Il flotte sur cette île sarde un accent qui vient d'ailleurs. À Carloforte, sur l'île de San Pietro, à environ sept kilomètres au large de la côte sud-ouest de la Sardaigne, les anciens parlent encore le tabarchino, un dialecte ligure hérité d'une histoire peu banale. En 1738, des familles de pêcheurs génois établies à Tabarka, en Tunisie, sont venues fonder ce bourg. Près de trois siècles plus tard, leurs descendants pêchent toujours, cuisinent toujours, et accueillent les passagers déposés par les canots avec une simplicité qui met tout de suite à l'aise.
Un bourg génois en mer de Sardaigne
Le débarquement se fait sur le front de mer, face aux façades colorées qui ont fait la réputation du lieu. Ocre, jaune, rose délavé : l'ensemble évoque immédiatement la côte ligure, et la ressemblance n'a rien d'un hasard. Derrière les quais, un lacis de ruelles étroites, les carugi, grimpe doucement vers les hauteurs. On y circule à pied, entre linge aux fenêtres, épiceries de quartier et placettes où les habitués refont le monde à l'ombre.
La promenade n'exige aucun itinéraire savant. Il suffit de suivre les ruelles, de déboucher sur une place, de redescendre vers l'eau. Des vestiges de fortifications rappellent des siècles moins tranquilles, et le va-et-vient des traversiers vers la grande île voisine rythme la journée comme une horloge.
Le royaume du thon rouge
Carloforte vit avec le thon depuis ses origines. Chaque printemps, les thons rouges longent l'île pendant leur migration, et les pêcheurs les capturent selon la technique ancestrale de la tonnara, un système de filets fixes mouillés au large. Cette tradition irrigue toute la culture locale : chaque année en mai, le festival Girotonno célèbre le poisson roi avec dégustations, démonstrations culinaires et musique; le reste de l'année, il se retrouve sur presque toutes les tables du bourg, apprêté de mille façons.
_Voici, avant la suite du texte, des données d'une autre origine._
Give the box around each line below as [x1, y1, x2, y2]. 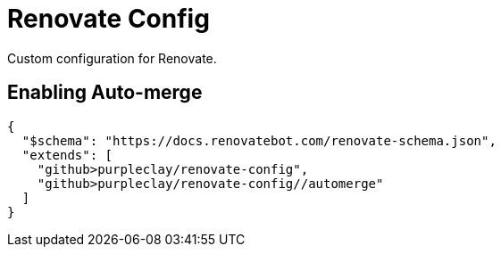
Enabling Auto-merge [7, 81, 203, 104]
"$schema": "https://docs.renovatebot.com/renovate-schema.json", [21, 133, 497, 148]
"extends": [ [21, 147, 113, 162]
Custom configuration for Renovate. [7, 50, 217, 66]
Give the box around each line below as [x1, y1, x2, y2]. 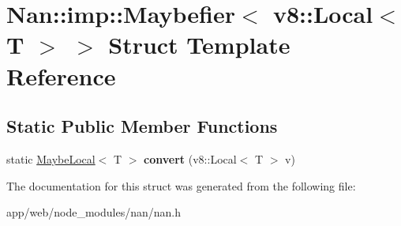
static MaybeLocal [6, 150, 96, 167]
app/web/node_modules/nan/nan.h [6, 204, 182, 220]
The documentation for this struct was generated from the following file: [6, 177, 356, 194]
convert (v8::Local [144, 150, 237, 167]
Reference [6, 59, 116, 92]
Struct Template [108, 28, 290, 61]
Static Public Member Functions [6, 114, 278, 138]
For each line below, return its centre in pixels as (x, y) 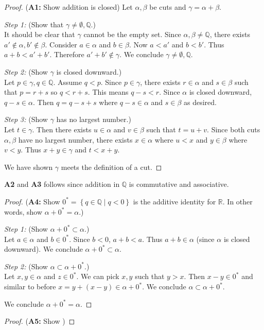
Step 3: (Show (26, 119)
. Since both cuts (234, 129)
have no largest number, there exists (75, 139)
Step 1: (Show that (34, 24)
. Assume (68, 82)
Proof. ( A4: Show (32, 201)
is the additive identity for (174, 201)
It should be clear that (40, 34)
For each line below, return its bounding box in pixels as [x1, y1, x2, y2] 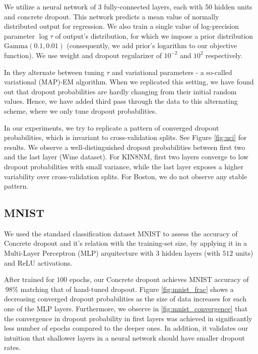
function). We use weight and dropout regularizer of [4, 50, 162, 60]
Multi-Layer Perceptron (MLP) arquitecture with [4, 248, 154, 258]
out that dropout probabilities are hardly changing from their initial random [4, 86, 237, 96]
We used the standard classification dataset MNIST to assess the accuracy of [4, 228, 238, 238]
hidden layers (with [161, 248, 220, 258]
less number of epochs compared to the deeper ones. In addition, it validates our [4, 323, 249, 333]
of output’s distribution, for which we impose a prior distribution [55, 30, 253, 41]
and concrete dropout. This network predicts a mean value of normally [4, 11, 219, 21]
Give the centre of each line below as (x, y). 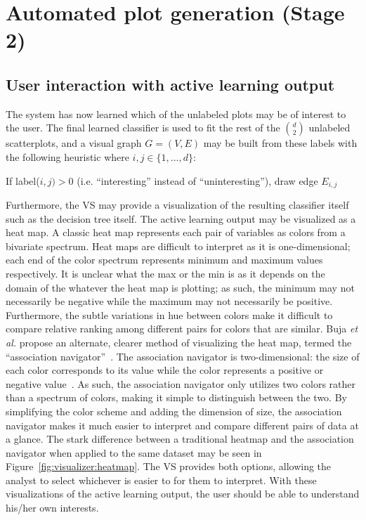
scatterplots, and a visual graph (74, 143)
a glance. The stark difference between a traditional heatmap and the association (180, 439)
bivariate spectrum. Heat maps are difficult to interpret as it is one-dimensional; (178, 246)
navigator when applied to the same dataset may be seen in (134, 452)
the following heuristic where (67, 156)
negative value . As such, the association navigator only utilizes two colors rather (181, 383)
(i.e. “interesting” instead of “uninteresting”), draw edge (197, 180)
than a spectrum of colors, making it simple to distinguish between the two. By (176, 397)
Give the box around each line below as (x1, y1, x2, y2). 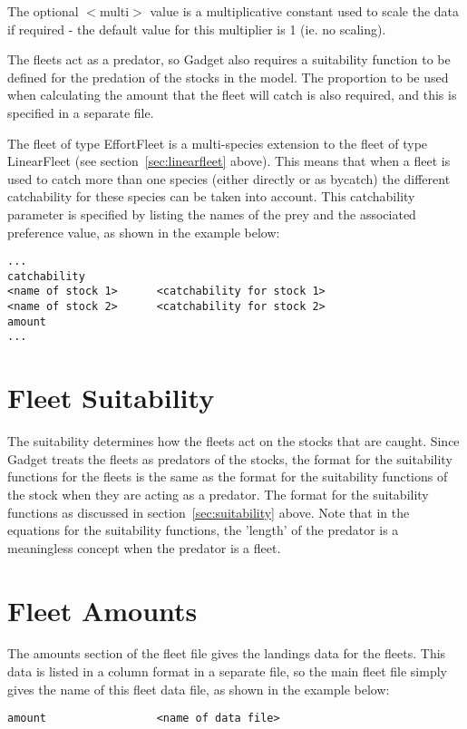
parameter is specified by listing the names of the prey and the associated (7, 204, 416, 223)
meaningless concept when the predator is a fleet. (7, 538, 281, 557)
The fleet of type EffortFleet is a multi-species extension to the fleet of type (7, 133, 428, 152)
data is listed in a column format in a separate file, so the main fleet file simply (7, 662, 447, 681)
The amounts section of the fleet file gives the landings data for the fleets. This (7, 644, 446, 663)
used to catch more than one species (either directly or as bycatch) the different (7, 169, 451, 188)
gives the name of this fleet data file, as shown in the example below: (7, 679, 390, 698)
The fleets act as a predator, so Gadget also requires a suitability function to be (7, 50, 451, 69)
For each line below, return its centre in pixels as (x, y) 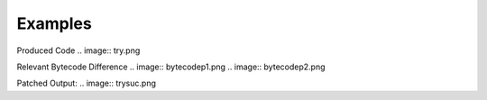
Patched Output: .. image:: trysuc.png (87, 83)
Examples (54, 23)
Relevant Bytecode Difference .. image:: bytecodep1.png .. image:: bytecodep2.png (171, 67)
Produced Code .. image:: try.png (78, 50)
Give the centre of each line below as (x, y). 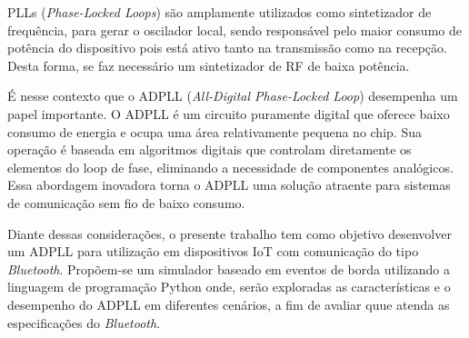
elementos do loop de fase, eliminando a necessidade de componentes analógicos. (230, 167)
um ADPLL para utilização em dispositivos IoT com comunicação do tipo (213, 251)
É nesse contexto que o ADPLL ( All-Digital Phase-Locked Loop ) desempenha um (233, 96)
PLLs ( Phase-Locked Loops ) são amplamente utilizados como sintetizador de (220, 12)
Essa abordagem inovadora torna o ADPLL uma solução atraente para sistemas (229, 185)
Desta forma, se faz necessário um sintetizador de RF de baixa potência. (209, 65)
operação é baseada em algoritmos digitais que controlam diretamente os (210, 149)
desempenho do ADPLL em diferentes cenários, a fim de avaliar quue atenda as (229, 304)
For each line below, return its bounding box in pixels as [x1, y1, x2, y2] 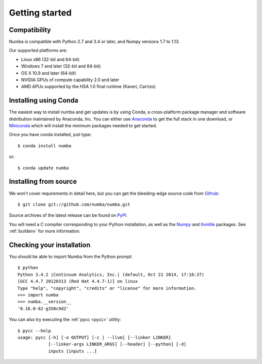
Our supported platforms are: [9, 48, 67, 53]
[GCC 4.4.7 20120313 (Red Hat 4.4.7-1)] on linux [17, 278, 138, 284]
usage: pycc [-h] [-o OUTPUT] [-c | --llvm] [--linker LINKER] [17, 334, 171, 340]
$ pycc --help [17, 328, 51, 333]
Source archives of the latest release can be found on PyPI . [9, 212, 128, 218]
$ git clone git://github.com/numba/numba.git [17, 202, 131, 207]
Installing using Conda [9, 96, 79, 104]
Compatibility [9, 26, 51, 34]
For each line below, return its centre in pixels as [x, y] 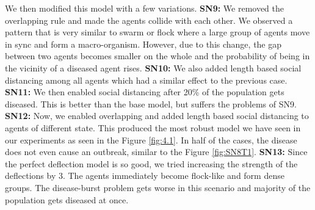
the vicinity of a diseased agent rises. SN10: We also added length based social [153, 67]
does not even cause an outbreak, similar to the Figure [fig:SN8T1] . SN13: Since [156, 152]
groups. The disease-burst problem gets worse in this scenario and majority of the [158, 187]
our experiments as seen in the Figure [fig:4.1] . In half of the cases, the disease [151, 139]
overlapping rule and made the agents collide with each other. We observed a [149, 20]
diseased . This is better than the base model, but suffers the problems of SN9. [151, 103]
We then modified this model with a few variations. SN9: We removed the [145, 8]
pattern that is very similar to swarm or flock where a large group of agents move [157, 32]
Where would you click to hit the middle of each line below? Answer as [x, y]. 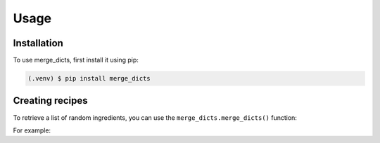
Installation [38, 43]
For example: [32, 130]
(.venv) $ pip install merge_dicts [89, 79]
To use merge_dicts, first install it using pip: [76, 60]
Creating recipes [50, 101]
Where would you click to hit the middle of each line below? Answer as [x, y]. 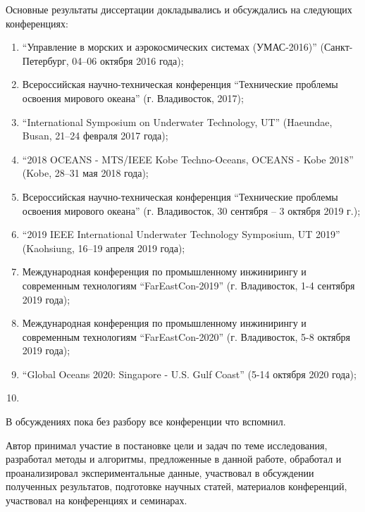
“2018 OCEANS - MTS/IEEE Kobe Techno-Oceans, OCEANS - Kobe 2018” [188, 159]
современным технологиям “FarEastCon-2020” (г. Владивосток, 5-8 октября [186, 336]
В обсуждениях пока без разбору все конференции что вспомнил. [146, 422]
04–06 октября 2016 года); [128, 60]
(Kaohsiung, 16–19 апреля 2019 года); [104, 248]
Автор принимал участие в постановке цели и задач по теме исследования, [167, 445]
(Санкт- [336, 47]
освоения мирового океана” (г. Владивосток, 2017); [133, 98]
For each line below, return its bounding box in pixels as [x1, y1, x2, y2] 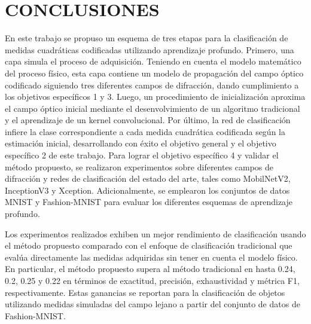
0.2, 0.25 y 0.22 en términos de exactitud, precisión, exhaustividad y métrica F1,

Le musée municipal prolonge cette histoire. Ses salles évoquent l'industrie du thon, les traditions maritimes et les Galanzieri, ces bateliers qui assuraient autrefois les liaisons du port. On y comprend mieux comment une si petite communauté a bâti son identité entre la Ligurie, la Sardaigne et l'Afrique du Nord. La visite se boucle en moins d'une heure, ce qui laisse tout le loisir de flâner encore.
À table, trois rivages dans l'assiette
La cuisine locale résume l'histoire de l'île mieux qu'aucun livre. Le cascà, cousin insulaire du couscous, est arrivé de Tunisie avec les premiers colons; les pâtes et le pesto regardent vers Gênes; le poisson, lui, sort des eaux voisines. S'attabler à l'heure du repas dans une trattoria du centre, c'est goûter à trois rivages en un seul service. Les portions sont généreuses, les prix raisonnables, et le serveur aura probablement une anecdote sur la pêche de la semaine.
Criques et fonds marins
Ceux qui préfèrent la nature mettront le cap sur le littoral. La côte occidentale de San Pietro aligne falaises et criques sauvages, dont Cala Fico, encaissée entre de hautes parois de roche claire. Les amateurs de masque et de tuba trouveront à Punta Nera des eaux limpides et une belle vie sous-marine, accessibles sans embarcation. Les excursions locales proposent aussi le tour de l'île en bateau, une autre manière d'apprécier ses reliefs.
Le dernier regard
Au moment de rembarquer, le front de mer s'anime pour l'apéritif du soir, le tabarchino chantant des conversations accompagne les derniers pas sur le quai, et les façades prennent la lumière dorée de fin de journée. On quitte Carloforte avec le sentiment d'avoir traversé une frontière invisible : ni tout à fait la Sardaigne, ni vraiment la Ligurie, une île à part qui parle sa propre langue. Ce genre d'endroit se fait rare, et c'est précisément ce qui donne envie d'y revenir par le prochain bateau.